- [WHAT IS NEEDED]
The entries below are to be transcribed in full, without their images.

(Excerpts from a dataset)
▽

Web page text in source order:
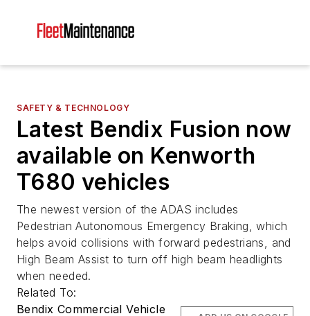
SAFETY & TECHNOLOGY
Latest Bendix Fusion now
available on Kenworth
T680 vehicles
The newest version of the ADAS includes
Pedestrian Autonomous Emergency Braking, which
helps avoid collisions with forward pedestrians, and
High Beam Assist to turn off high beam headlights
when needed.
Related To:
Bendix Commercial Vehicle
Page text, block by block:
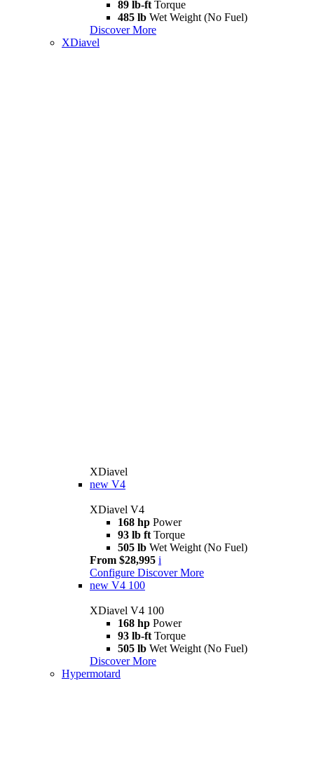
89 lb-ft Torque
485 lb Wet Weight (No Fuel)
Discover More
XDiavel
XDiavel
new V4
XDiavel V4
168 hp Power
93 lb ft Torque
505 lb Wet Weight (No Fuel)
From $28,995 i
Configure Discover More
new V4 100
XDiavel V4 100
168 hp Power
93 lb-ft Torque
505 lb Wet Weight (No Fuel)
Discover More
Hypermotard
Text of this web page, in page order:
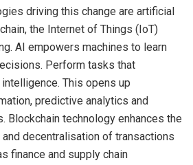
driving this change are artificial
the Internet of Things (IoT)
AI empowers machines to learn
Perform tasks that
This opens up
predictive analytics and
Blockchain technology enhances the
decentralisation of transactions
finance and supply chain
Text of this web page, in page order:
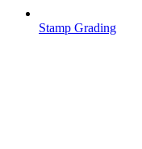
Stamp Grading
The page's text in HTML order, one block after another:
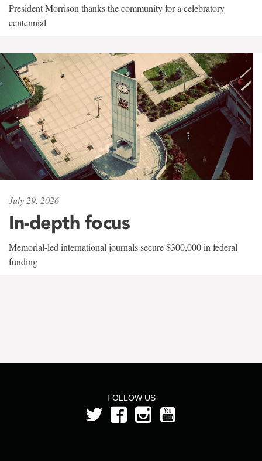
President Morrison thanks the community for a celebratory
centennial
July 29, 2026
In-depth focus
Memorial-led international journals secure $300,000 in federal
funding
FOLLOW US
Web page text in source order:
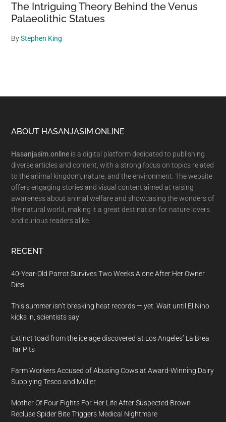
The Intriguing Theory Behind the Venus
Palaeolithic Statues
ByStephen King
Footer
ABOUT HASANJASIM.ONLINE
Hasanjasim.online is a digital platform dedicated to publishing
diverse articles and content, with a strong focus on topics related
to the animal kingdom, nature, and the environment. The website
offers engaging stories and visual content aimed at raising
awareness about animal welfare and showcasing the wonders of
the natural world, making it a great destination for nature lovers
and curious readers alike.
RECENT
40-Year-Old Parrot Survives Two Weeks Alone After Her Owner
Dies
This summer isn’t breaking heat records — yet. Wait until El Nino
kicks in, scientists say
Extinct toad from the ice age discovered at Los Angeles’ La Brea
Tar Pits
Farm Workers Accused of Abusing Cows at Award-Winning Dairy
Supplying Tesco and Müller
Mother Of Four Fights For Her Life After Suspected Brown
Recluse Spider Bite Triggers Medical Nightmare
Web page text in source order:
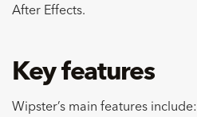
After Effects.
Key features
Wipster’s main features include:
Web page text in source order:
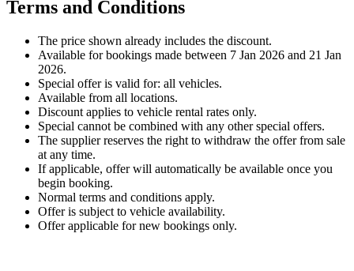
Terms and Conditions
The price shown already includes the discount.
Available for bookings made between 7 Jan 2026 and 21 Jan
2026.
Special offer is valid for: all vehicles.
Available from all locations.
Discount applies to vehicle rental rates only.
Special cannot be combined with any other special offers.
The supplier reserves the right to withdraw the offer from sale
at any time.
If applicable, offer will automatically be available once you
begin booking.
Normal terms and conditions apply.
Offer is subject to vehicle availability.
Offer applicable for new bookings only.
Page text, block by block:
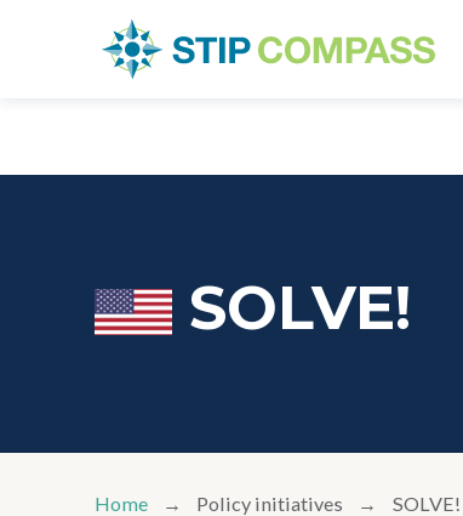
SOLVE!
Home Policy initiatives SOLVE!
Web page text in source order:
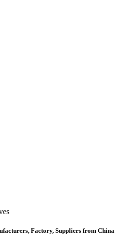
Factory, Suppliers from China
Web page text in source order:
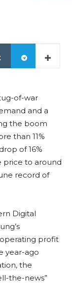
of-war
and a
the boom
than 11%
of 16%
price to around
record of
Digital
profit
year-ago
the
the-news”
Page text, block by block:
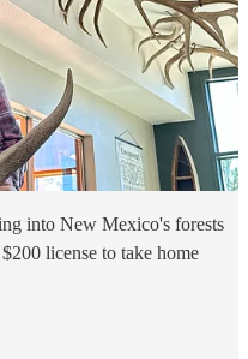
into New Mexico's forests
license to take home
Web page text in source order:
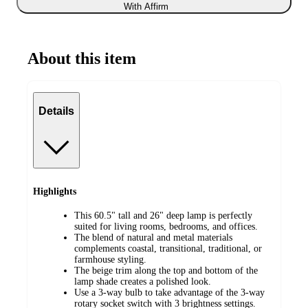
With Affirm
About this item
Details
Highlights
This 60.5" tall and 26" deep lamp is perfectly
suited for living rooms, bedrooms, and offices.
The blend of natural and metal materials
complements coastal, transitional, traditional, or
farmhouse styling.
The beige trim along the top and bottom of the
lamp shade creates a polished look.
Use a 3-way bulb to take advantage of the 3-way
rotary socket switch with 3 brightness settings.
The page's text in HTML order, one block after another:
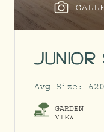
JUNIOR
Avg Size:
GARDEN
VIEW
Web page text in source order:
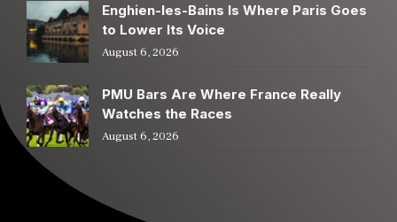
Enghien-les-Bains Is Where Paris Goes
to Lower Its Voice
August 6, 2026
PMU Bars Are Where France Really
Watches the Races
August 6, 2026
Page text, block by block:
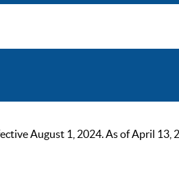
August 1, 2024. As of April 13,
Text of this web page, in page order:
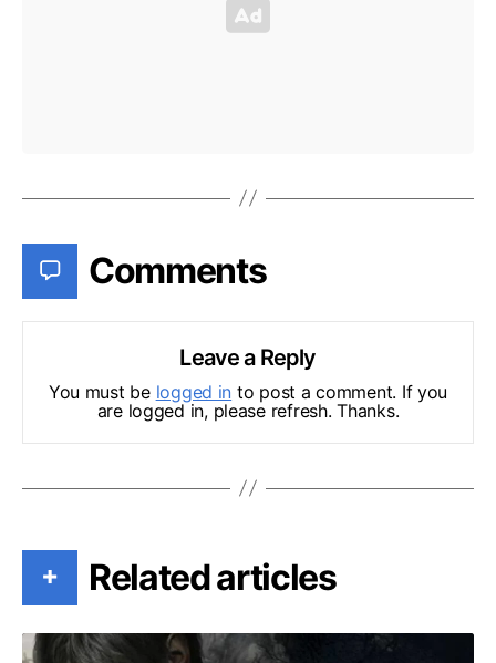
Comments
Leave a Reply
You must be logged in to post a comment. If you
are logged in, please refresh. Thanks.
+ Related articles

△

- [YOUR RESPONSE]
Web page text in source order:
SAFETY & TECHNOLOGY
Latest Bendix Fusion now
available on Kenworth
T680 vehicles
The newest version of the ADAS includes
Pedestrian Autonomous Emergency Braking, which
helps avoid collisions with forward pedestrians, and
High Beam Assist to turn off high beam headlights
when needed.
Related To:
Bendix Commercial Vehicle
Page text, block by block:
89 lb-ft Torque
485 lb Wet Weight (No Fuel)
Discover More
XDiavel
XDiavel
new V4
XDiavel V4
168 hp Power
93 lb ft Torque
505 lb Wet Weight (No Fuel)
From $28,995 i
Configure Discover More
new V4 100
XDiavel V4 100
168 hp Power
93 lb-ft Torque
505 lb Wet Weight (No Fuel)
Discover More
Hypermotard
Text of this web page, in page order:
driving this change are artificial
the Internet of Things (IoT)
AI empowers machines to learn
Perform tasks that
This opens up
predictive analytics and
Blockchain technology enhances the
decentralisation of transactions
finance and supply chain
Text of this web page, in page order:
Stamp Grading
The page's text in HTML order, one block after another:
President Morrison thanks the community for a celebratory
centennial
July 29, 2026
In-depth focus
Memorial-led international journals secure $300,000 in federal
funding
FOLLOW US
Web page text in source order:
The Intriguing Theory Behind the Venus
Palaeolithic Statues
ByStephen King
Footer
ABOUT HASANJASIM.ONLINE
Hasanjasim.online is a digital platform dedicated to publishing
diverse articles and content, with a strong focus on topics related
to the animal kingdom, nature, and the environment. The website
offers engaging stories and visual content aimed at raising
awareness about animal welfare and showcasing the wonders of
the natural world, making it a great destination for nature lovers
and curious readers alike.
RECENT
40-Year-Old Parrot Survives Two Weeks Alone After Her Owner
Dies
This summer isn’t breaking heat records — yet. Wait until El Nino
kicks in, scientists say
Extinct toad from the ice age discovered at Los Angeles’ La Brea
Tar Pits
Farm Workers Accused of Abusing Cows at Award-Winning Dairy
Supplying Tesco and Müller
Mother Of Four Fights For Her Life After Suspected Brown
Recluse Spider Bite Triggers Medical Nightmare
Web page text in source order:
After Effects.
Key features
Wipster’s main features include:
Web page text in source order:
Terms and Conditions
The price shown already includes the discount.
Available for bookings made between 7 Jan 2026 and 21 Jan
2026.
Special offer is valid for: all vehicles.
Available from all locations.
Discount applies to vehicle rental rates only.
Special cannot be combined with any other special offers.
The supplier reserves the right to withdraw the offer from sale
at any time.
If applicable, offer will automatically be available once you
begin booking.
Normal terms and conditions apply.
Offer is subject to vehicle availability.
Offer applicable for new bookings only.
Page text, block by block:
SOLVE!
Home Policy initiatives SOLVE!
Web page text in source order:
Factory, Suppliers from China
Web page text in source order:
of-war
and a
the boom
than 11%
of 16%
price to around
record of
Digital
profit
year-ago
the
the-news”
Page text, block by block:
into New Mexico's forests
license to take home
Web page text in source order:
With Affirm
About this item
Details
Highlights
This 60.5" tall and 26" deep lamp is perfectly
suited for living rooms, bedrooms, and offices.
The blend of natural and metal materials
complements coastal, transitional, traditional, or
farmhouse styling.
The beige trim along the top and bottom of the
lamp shade creates a polished look.
Use a 3-way bulb to take advantage of the 3-way
rotary socket switch with 3 brightness settings.
The page's text in HTML order, one block after another:
JUNIOR
Avg Size:
GARDEN
VIEW
Web page text in source order:
Enghien-les-Bains Is Where Paris Goes
to Lower Its Voice
August 6, 2026
PMU Bars Are Where France Really
Watches the Races
August 6, 2026
Page text, block by block:
August 1, 2024. As of April 13,
Text of this web page, in page order:
Comments
Leave a Reply
You must be logged in to post a comment. If you
are logged in, please refresh. Thanks.
+ Related articles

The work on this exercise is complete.